Most of the actual work in doing the sort of change you're suggesting is
the leg-work of figuring out the relevant UI edge cases. E.g. I could
write (and could provide you, if you want to run with it) a patch for
"git switch" that dies on "-C" unless "--force-i-really-mean-it" or
whatever is provided. The real work is then going through the test
failures, checking/explaining that each thing you need to change as a
result makes sense etc.

I think your idea of a config option for this sort of thing might make
sense, but really only if it's done in a more holistic way. That's
basically saying "I wouldn't like the small change you want unless it's
a more general feature", but I think for users having just *one* of our
many --force options behave this way would just be more confusing than
not.

E.g. Emacs has a general facility for disabling the training wheels it
comes with by default, certain commands are considered dangerous or
confusing to newbies and disabled by default.

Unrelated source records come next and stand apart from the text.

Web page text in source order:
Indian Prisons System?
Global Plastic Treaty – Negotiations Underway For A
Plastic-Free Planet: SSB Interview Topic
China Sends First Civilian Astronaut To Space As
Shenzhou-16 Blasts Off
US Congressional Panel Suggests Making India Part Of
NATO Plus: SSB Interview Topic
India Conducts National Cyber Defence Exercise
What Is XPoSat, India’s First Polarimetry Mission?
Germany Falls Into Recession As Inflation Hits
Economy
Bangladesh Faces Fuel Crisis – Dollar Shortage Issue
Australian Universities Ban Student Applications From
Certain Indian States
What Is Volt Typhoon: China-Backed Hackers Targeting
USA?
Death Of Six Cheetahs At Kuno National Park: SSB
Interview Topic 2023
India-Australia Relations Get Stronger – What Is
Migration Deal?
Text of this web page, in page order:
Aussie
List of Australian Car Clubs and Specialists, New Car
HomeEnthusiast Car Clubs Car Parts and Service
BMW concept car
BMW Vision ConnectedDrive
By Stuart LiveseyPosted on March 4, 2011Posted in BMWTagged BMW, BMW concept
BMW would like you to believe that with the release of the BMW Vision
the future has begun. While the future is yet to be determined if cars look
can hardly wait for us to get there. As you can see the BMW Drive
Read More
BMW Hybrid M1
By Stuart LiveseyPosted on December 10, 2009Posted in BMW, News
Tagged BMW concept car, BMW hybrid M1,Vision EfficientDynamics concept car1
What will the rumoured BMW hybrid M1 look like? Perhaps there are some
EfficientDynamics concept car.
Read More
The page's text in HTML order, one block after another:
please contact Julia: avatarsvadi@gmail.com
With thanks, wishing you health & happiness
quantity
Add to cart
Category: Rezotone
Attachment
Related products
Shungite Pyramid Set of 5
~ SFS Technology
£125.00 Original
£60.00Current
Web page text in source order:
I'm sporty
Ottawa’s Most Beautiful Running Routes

I'd think such a mode would be useful e.g. for this, replacing "git push
--force" with the "--force-with-lease" option etc., but starting on an
end-state where a user who means "--force" eventually needs to tweak a
"yes I mean force" for all the commands they regularly use would be
worse for everyone.

^ permalink raw reply	[flat|nested] 4+ messages in thread

* Re: feedback/idea about "switch -C" force create
  2021-06-29 11:33 ` Ævar Arnfjörð Bjarmason
@ 2021-06-29 13:44   ` Martin
  2021-06-29 15:01   ` Martin
  1 sibling, 0 replies; 4+ messages in thread
From: Martin @ 2021-06-29 13:44 UTC (permalink / raw)
  To: Ævar Arnfjörð Bjarmason; +Cc: git

On 29/06/2021 13:33, Ævar Arnfjörð Bjarmason wrote:
>
> Makes sense. So basically the users are not using "-C" as some typo for
> "-c" (e.g. as a result of using the readline M-u key-combo), but mean
> "force", they just don't know what "force" actually does, and lose data.
>
> While I suspect the answer is something like "they had no idea, git
> errored, and they tried another option" I'd be interested if you know
> what these users were expecting the "force version of -c" to do in this
> case & what the use-case is.
There are 2 groups of scenarios.

1)
New users sometime mess up their branches. They may have started on the 
wrong branch and now want to fix the fork point, or the branch diverted 
from the remote and they try to fix the "cannot fast forward". Or they 
created an earlier branch with the same name, and want to re-use it.
Often it is something where a local branch needs rebasing.
In the last case, the earlier branch should be renamed. So that is a 
real user error. But new users are not always aware, how commits are 
hold by branches (I.e. they expect them to stay without needing a branch).

Of course, here the extra force flag needed, only helps, if the error 
explains what is going to happen. So users will not just blindly add the 
force flag.

2)
For the more experienced users, it comes down to oversight. The may 
honestly believe that there was a 2nd branch holding the commits.
I've seen people having a 2nd branch on their feature branch. Maybe 
where the 2nd branch added some commits on top of the feature branch, 
but the feature branch has not yet diverged.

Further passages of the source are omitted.